Afora os casos mais severos de saúde , há formas de driblar o desgaste diário e natural no trabalho, como técnicas de escape que podem ser aplicadas durante o expediente.
E seja por valores, alinhamento de cultura ou por entender que cuidar da saúde física e mental do trabalhador se reflete diretamente em saúde financeira da empresa, as companhias investem em ações, quase sempre voltadas para atividades físicas e serviços que aliviam a tensão, como massagens e meditação.
Há ainda alguns mimos, como na L’Oréal. No escritório do Centro do Rio, os funcionários podem fazer as unhas, por exemplo. A diretora de remuneração e benefícios Patricia Mirilli explica que o serviço faz parte de um pacote de benefícios implementados recentemente, que inclui bermudas para homens, ginástica laboral, massagem e, em breve, um salão de beleza para os funcionários.
Manicure e massagem
Os custos de tais benefícios variam e podem ou não ser bancados pela empresa. Massagens rápidas e programas para corridas coletivas ou incentivos a uma vida mais saudável são as mais comuns.
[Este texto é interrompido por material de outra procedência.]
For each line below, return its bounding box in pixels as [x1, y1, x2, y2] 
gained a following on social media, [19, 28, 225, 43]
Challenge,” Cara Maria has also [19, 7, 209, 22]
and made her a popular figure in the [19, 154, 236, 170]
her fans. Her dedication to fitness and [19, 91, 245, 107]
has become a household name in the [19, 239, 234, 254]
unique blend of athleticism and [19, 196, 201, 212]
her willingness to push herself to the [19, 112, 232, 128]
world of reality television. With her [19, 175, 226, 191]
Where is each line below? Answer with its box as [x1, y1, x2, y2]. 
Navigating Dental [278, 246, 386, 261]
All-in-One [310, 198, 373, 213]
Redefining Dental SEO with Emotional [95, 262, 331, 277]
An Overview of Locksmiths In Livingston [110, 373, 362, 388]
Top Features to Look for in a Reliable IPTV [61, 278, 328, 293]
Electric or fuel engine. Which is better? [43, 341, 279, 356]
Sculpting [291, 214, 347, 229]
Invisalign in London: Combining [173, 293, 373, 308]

A partir de uma pesquisa interna, a Votorantim S.A., por exemplo, começou a oferecer a massagem gratuita durante o expediente. De acordo com uma pesquisa interna para mapear a saúde dos funcionários, realizada anualmente, de 2017 para 2018 houve diminuição no número de profissionais que reclamam de dores nas costas. Em contrapartida, foi registrado aumento na concentração e produtividade.
Já no escritório do LinkedIn, em São Paulo, os funcionários têm reembolso de até R$ 4 mil para fazer drenagem, shiatsu e quiropraxia.
— Se não fizer na empresa, vai fazer fora e vai acabar saindo mais cedo. Há um ônus aí, o custo-benefício é bom. Não temos como mensurar, mas percebemos um engajamento maior. Estas pausas ajudam a oxigenar a mente — explica Alexandre Ullmann, diretor de RH do LinkedIn América Latina.
— Além disso, temos um instrutor de meditação duas vezes por semana. Também enviamos e-mails e recados incentivando a prática, e um aplicativo em que o profissional pontua suas atividades físicas e depois pode trocar por itens, como tapete de ioga e roupa de academia.
A fabricante de alimentos e chocolates Mars também oferece ações que ajudam a ter um ambiente mais agradável. Entre estas, manicure e sala de jogos, massagem rápida, orientação nutricional, grupos de corrida, dias de visita das famílias, animais de estimação no trabalho, consultoria gratuita para temas jurídicos, psicológicos e financeiros, expedientes reduzidos nas sextas-feiras e licença maternidade de 12 meses.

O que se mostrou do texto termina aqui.